Il vento soffia. Con o senza Chavez

 

 

A lume di logica sembrava impossibile che in Ecuador, uno dei paesi più poveri e ingiusti dell'America latina, vincesse in libere elezioni l'uomo più ricco del paese - «il Berlusconi ecuadoriano» -, il re delle banane, (ovviamente) amico di Bush ed entusiasta del trattato di libero scambio su cui il presidente in carica Palacio non si azzardava a mettere la firma nel timore di essere il settimo presidente in dieci anni a dover sloggiare in fretta e furia dal palazzo presidenziale di Carondelet a Quito.
Una volta, fino a poco tempo fa, sarebbe finita così. L'uomo più ricco e più succube agli interessi alieni (oltre che ai propri), avrebbe vinto le elezioni, votato dai poveri. Che anche in Ecuador sono la stragrande maggioranza della popolazione.
Però le cose sono cambiate. Lula in Brasile è stato rieletto dalle masse povere del nord-est. Evo Morales in Bolivia è statto eletto dalle masse indie escluse da sempre. Chavez in Venezuela è stato eletto (e si rappresta a essere rieletto domenica) dal popolo dei ranchitos affogato in un'incredibile povertà dalla minoranza democratica che ha fatto i miliardi (di dollari) sfruttando a proprio uso e consumo un oceano di petrolio. Un cadavere politico come Daniel Ortega è stato riesumato dal popolo del Nicaragua non certo dalle sue controverse virtù politiche quanto dai tre lustri di devastante politica neo-liberista dei presidenti democratici.
Rafael Correa non è un sovversivo e neanche un indigeno come Evo Morales o un migrante nordestino come Lula o un meticcio di provincia che ha trovato nella carriera militare la sua via d'uscita come Hugo Chavez.
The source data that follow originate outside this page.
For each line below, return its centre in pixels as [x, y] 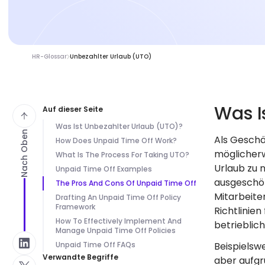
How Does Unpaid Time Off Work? [116, 140]
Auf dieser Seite [73, 109]
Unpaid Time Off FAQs [96, 245]
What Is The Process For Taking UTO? [122, 155]
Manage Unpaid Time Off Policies [116, 230]
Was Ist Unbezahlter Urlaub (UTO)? [119, 126]
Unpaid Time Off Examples [104, 169]
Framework [76, 207]
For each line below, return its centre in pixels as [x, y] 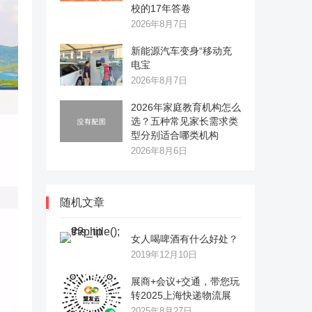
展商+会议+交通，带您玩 [185, 281]
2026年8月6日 [159, 151]
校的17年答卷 [161, 8]
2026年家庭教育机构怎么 [186, 107]
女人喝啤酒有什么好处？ [185, 239]
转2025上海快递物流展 [181, 295]
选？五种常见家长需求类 [185, 121]
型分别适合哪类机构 [175, 135]
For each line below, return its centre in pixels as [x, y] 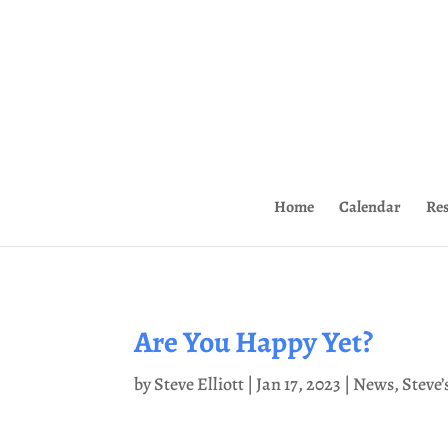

Nato nella ricca Guayaquil, economista laureato nell'università belga di Lovanio e poi negli Stati uniti, bianco e cattolico (anche, ciò che lo rende sospetto, parla il quechua), non dice niente di più che di voler parzialmente rivedere il pagamento del debito estero, di essere contrario al patto leonino che va sotto il nome di Trattato di libero scambio con gli Usa, di voler rivedere (e aggiornare) i contratti-capestro sul petrolio dell'oriente ecuadoriano con le grandi multinazionali, di voler riscrivere una costituzione fatta dalla e per la minoranza bianca sulle spalle della grande maggioranza india, di non essere più disposto a regalare per pochi spiccioli la grande base aero-navale di Manta agli interessi strategici di Washington (e del suo alleato colombiano Alvaro Uribe).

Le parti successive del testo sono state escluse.